Comparativa de Contaminantes Principales en Los Ángeles
| Característica | Contaminación por Ozono (Smog) | Contaminación por Partículas (Humo) |
|---|---|---|
| Fuente Principal | Reacciones químicas de NOx y VOCs con luz solar y calor. | Incendios forestales, quema de combustibles, polvo industrial. |
| Visibilidad | Gas invisible que crea una neblina brumosa de color marrón amarillento. | Humo visible que reduce drásticamente la visibilidad y oscurece el cielo. |
| Efectos en Salud a Corto Plazo | Irritación pulmonar, tos, dificultad para respirar, agravamiento del asma. | Irritación de ojos y garganta, dolores de cabeza, ataques de asma. |
| Efectos en Salud a Largo Plazo | Daño pulmonar permanente, mayor riesgo de enfermedades respiratorias crónicas. | Aumento del riesgo de enfermedades cardíacas, accidentes cerebrovasculares y cáncer de pulmón. |
| Peor Momento del Día/Año | Tardes de días calurosos y soleados, principalmente en verano y principios de otoño. | Durante y después de incendios forestales, o en días de invierno con inversión térmica. |
Preguntas Frecuentes sobre la Contaminación en Los Ángeles
¿Cuál fue el nivel más alto de ozono registrado en Los Ángeles?
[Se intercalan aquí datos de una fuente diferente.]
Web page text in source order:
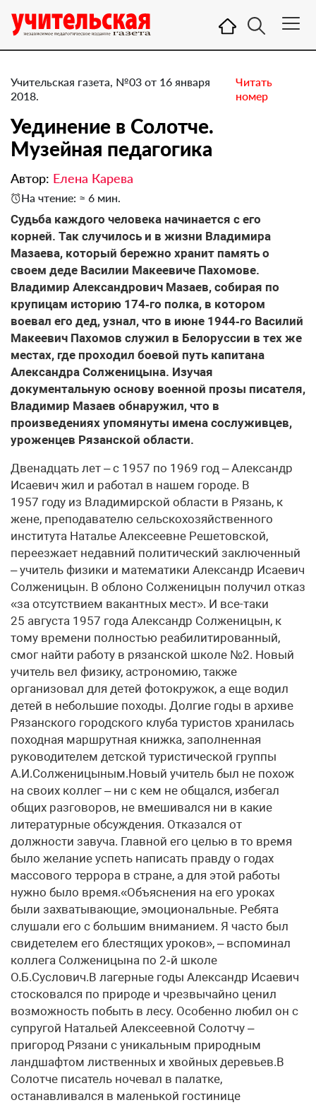
Учительская газета, №03 от 16 января
2018.
Читать
номер
Уединение в Солотче. ​
Музейная педагогика
Автор: Елена Карева
На чтение: ≈ 6 мин.
Судьба каждого человека начинается с его
корней. Так случилось и в жизни Владимира
Мазаева, который бережно хранит память о
своем деде Василии Макеевиче Пахомове.
Владимир Александрович Мазаев, собирая по
крупицам историю 174‑го полка, в котором
воевал его дед, узнал, что в июне 1944‑го Василий
Макеевич Пахомов служил в Белоруссии в тех же
местах, где проходил боевой путь капитана
Александра Солженицына. Изучая
документальную основу военной прозы писателя,
Владимир Мазаев обнаружил, что в
произведениях упомянуты имена сослуживцев,
уроженцев Рязанской области.
Двенадцать лет – с 1957 по 1969 год – Александр
Исаевич жил и работал в нашем городе. В
1957 году из Владимирской области в Рязань, к
жене, преподавателю сельскохозяйственного
института Наталье Алексеевне Решетовской,
переезжает недавний политический заключенный
– учитель физики и математики Александр Исаевич
Солженицын. В облоно Солженицын получил отказ
«за отсутствием вакантных мест». И все-таки
25 августа 1957 года Александр Солженицын, к
тому времени полностью реабилитированный,
смог найти работу в рязанской школе №2. Новый
учитель вел физику, астрономию, также
организовал для детей фотокружок, а еще водил
детей в небольшие походы. Долгие годы в архиве
Рязанского городского клуба туристов хранилась
походная маршрутная книжка, заполненная
руководителем детской туристической группы
А.И.Солженицыным.Новый учитель был не похож
на своих коллег – ни с кем не общался, избегал
общих разговоров, не вмешивался ни в какие
литературные обсуждения. Отказался от
должности завуча. Главной его целью в то время
было желание успеть написать правду о годах
массового террора в стране, а для этой работы
нужно было время.«Объяснения на его уроках
были захватывающие, эмоциональные. Ребята
слушали его с большим вниманием. Я часто был
свидетелем его блестящих уроков», – вспоминал
коллега Солженицына по 2‑й школе
О.Б.Суслович.В лагерные годы Александр Исаевич
стосковался по природе и чрезвычайно ценил
возможность побыть в лесу. Особенно любил он с
супругой Натальей Алексеевной Солотчу –
пригород Рязани с уникальным природным
ландшафтом лиственных и хвойных деревьев.В
Солотче писатель ночевал в палатке,
останавливался в маленькой гостинице
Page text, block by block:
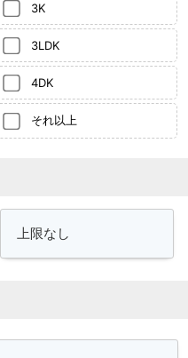
3K
3LDK
4DK
それ以上
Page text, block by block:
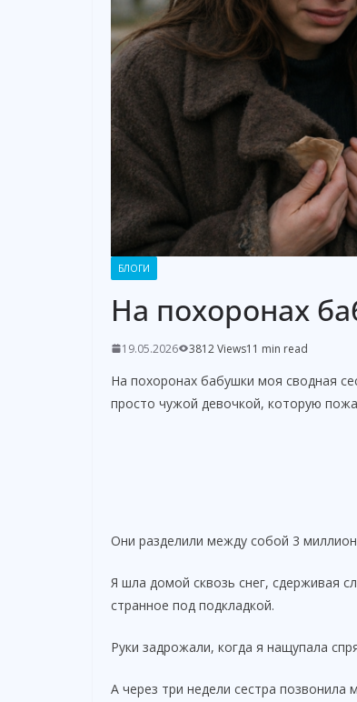
БЛОГИ
На похоронах
19.05.2026 3812 Views11 min read
На похоронах бабушки моя сводная
просто чужой девочкой, которую
Они разделили между собой 3
Я шла домой сквозь снег, сдерживая
странное под подкладкой.
Руки задрожали, когда я нащупала
А через три недели сестра позвонила
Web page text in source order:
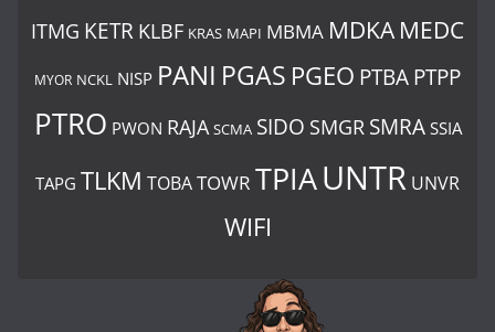
ITMG KETR KLBF KRAS MAPI MBMA MDKA MEDC
MYOR NCKL NISP PANI PGAS PGEO PTBAPTPP
PTRO PWON RAJA SCMA SIDO SMGR SMRA SSIA
TAPG TLKM TOBATOWR TPIAUNTR UNVR
WIFI
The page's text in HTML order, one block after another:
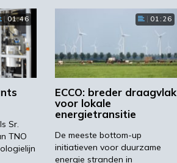
01:46
Sr.
TNO
01:26
ECCO: breder draagvlak
voor lokale
energietransitie
De meeste bottom-up
initiatieven voor duurzame
energie stranden in
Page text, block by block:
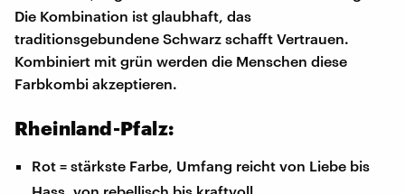
Die Kombination ist glaubhaft, das
traditionsgebundene Schwarz schafft Vertrauen.
Kombiniert mit grün werden die Menschen diese
Farbkombi akzeptieren.
Rheinland-Pfalz:
Rot = stärkste Farbe, Umfang reicht von Liebe bis

El nivel más alto en 26 años se registró el 6 de septiembre de 2020, alcanzando 185 partes por mil millones (ppb) en el centro de Los Ángeles durante una ola de calor histórica.
¿Por qué el aire no mejoró significativamente durante el confinamiento por COVID-19?
Aunque el tráfico de vehículos y las emisiones de óxidos de nitrógeno (NOx) disminuyeron, los Compuestos Orgánicos Volátiles (VOCs) de otras fuentes como productos de consumo y desinfectantes no lo hicieron. Ambos son necesarios para formar ozono, por lo que la reducción de uno solo no fue suficiente para limpiar el aire, especialmente con el calor extremo.

¿Qué es el AQI y cómo debo interpretarlo?
El Índice de Calidad del Aire (AQI) es una escala de 0 a 500 que indica cuán limpio o contaminado está el aire. Se divide en seis categorías con un color específico: Verde (Bueno), Amarillo (Moderado), Naranja (Insalubre para grupos sensibles), Rojo (Insalubre), Morado (Muy insalubre) y Marrón (Peligroso). A medida que el valor aumenta, también lo hacen los riesgos para la salud.
¿Cómo puedo protegerme del aire contaminado?
La mejor defensa es monitorear el AQI local diariamente. En días de alta contaminación, se recomienda permanecer en interiores con las ventanas cerradas, usar purificadores de aire con filtros HEPA y evitar la actividad física intensa al aire libre. Si es necesario salir, el uso de mascarillas N95 o P100 puede ayudar a filtrar las partículas finas del humo.
¿El cambio climático realmente empeora la contaminación del aire?
Sí, de manera definitiva. Las temperaturas más altas aceleran las reacciones químicas que forman el ozono, lo que dificulta el control del smog. Además, el calentamiento global crea condiciones más secas y propensas a incendios forestales más intensos y frecuentes, que son una fuente masiva de contaminación por partículas.